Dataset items
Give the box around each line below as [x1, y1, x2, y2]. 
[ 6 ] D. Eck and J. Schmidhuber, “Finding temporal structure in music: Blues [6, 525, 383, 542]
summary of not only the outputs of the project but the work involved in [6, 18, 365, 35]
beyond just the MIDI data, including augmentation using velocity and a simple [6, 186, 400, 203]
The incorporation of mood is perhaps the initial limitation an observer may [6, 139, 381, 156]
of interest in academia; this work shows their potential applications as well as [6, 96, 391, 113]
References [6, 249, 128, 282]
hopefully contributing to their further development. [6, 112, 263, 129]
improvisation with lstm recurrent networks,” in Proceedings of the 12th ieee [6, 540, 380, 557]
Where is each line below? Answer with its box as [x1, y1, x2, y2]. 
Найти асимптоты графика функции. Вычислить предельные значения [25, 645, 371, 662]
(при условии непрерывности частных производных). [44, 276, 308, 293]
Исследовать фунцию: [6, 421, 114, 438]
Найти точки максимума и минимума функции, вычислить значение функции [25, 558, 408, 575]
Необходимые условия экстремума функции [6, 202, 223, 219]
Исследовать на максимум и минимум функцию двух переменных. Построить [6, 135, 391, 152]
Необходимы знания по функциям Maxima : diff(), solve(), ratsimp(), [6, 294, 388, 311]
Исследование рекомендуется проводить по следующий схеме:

TASK GOAL
Within the data above, the span starting at the line containing "improvisation with lstm" and ending at the line containing "Исследовать фунцию: [6, 421, 114, 438]" is to be retyped exactly, with no other lines.

SOLUTION BELOW
improvisation with lstm recurrent networks,” in Proceedings of the 12th ieee [6, 540, 380, 557]
Where is each line below? Answer with its box as [x1, y1, x2, y2]. 
Найти асимптоты графика функции. Вычислить предельные значения [25, 645, 371, 662]
(при условии непрерывности частных производных). [44, 276, 308, 293]
Исследовать фунцию: [6, 421, 114, 438]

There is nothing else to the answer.